Big improvements were made to the DSP48 slice in the new Xilinx UltraScale architecture while maintaining backwards compatibility with the DSP slice in the Xilinx 7 series All Programmable device generation. A simplified UltraScale DSP42E2 slice looks like this:
There are two of these DSP48E2 slices per DSP tile in the UltraScale architecture. Many significant improvements were made to the DSP48E2 slice. Some key improvements include:
The multiplier has been expanded to 27x18 bits (from 25x18 in the 7 series’ DSP48E1).
The pre-adder has been expanded to 27 bits (from 25 in the 7 series’ DSP48E1).
The pre-adder can now accept input from either the A or B inputs in addition to the D input.
The output of the pre-adder can be squared.
The ALU now accepts a fourth operand through the W multiplexer.
The XOR block can operate as an octal 12-bit XOR, a quad 24-bit XOR, a dual 48-bit XOR, or one 96-bit XOR.
For DSP applications, the UltraScale architecture’s DSP48E2 slice can implement complex 18x18-bit multipliers with three slices (1.5 DSP tiles) and 18x27-bit complex multipliers with four slices (two DSP tiles).
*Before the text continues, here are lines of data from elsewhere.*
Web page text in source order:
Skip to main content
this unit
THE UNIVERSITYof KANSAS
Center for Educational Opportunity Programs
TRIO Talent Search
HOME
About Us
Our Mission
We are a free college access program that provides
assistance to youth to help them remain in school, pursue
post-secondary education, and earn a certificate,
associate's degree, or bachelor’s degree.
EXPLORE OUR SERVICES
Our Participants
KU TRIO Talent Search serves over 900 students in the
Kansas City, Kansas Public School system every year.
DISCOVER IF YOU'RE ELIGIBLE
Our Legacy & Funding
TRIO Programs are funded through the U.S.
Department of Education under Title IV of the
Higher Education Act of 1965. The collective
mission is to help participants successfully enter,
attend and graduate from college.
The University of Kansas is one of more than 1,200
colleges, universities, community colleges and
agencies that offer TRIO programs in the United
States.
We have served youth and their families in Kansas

The new 96-bit XOR unit allows you to use the DSP48E2 slices to create efficient accelerators for ECC, forward error correction (FEC), and CRC computations in a variety of wired and wireless communications applications.
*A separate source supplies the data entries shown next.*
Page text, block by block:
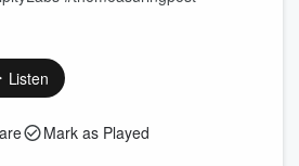
Listen
Mark as Played
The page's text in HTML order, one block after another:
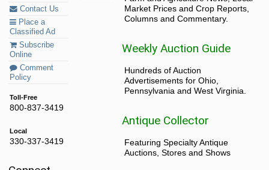
Contact Us
Place a
Classified Ad
Subscribe
Online
Comment
Policy
Toll-Free
800-837-3419
Local
330-337-3419
Market Prices and Crop Reports,
Columns and Commentary.
Weekly Auction Guide
Hundreds of Auction
Advertisements for Ohio,
Pennsylvania and West Virginia.
Antique Collector
Featuring Specialty Antique
Auctions, Stores and Shows

You cannot see all of these improvements and the many others made to the DSP48E2 slice in the simplified block diagram, so here’s the full-blown block diagram taken from the UltraScale Architecture DSP Slice User Guide, UG579. (I’m not about to explain this block diagram in a blog. Please check out the User Guide for much more detailed information.)
The DSP48E2 slice is one of the significant ways that the UltraScale architecture delivers the fastest DSP processing while consuming fewer routing and CLB resources than ever.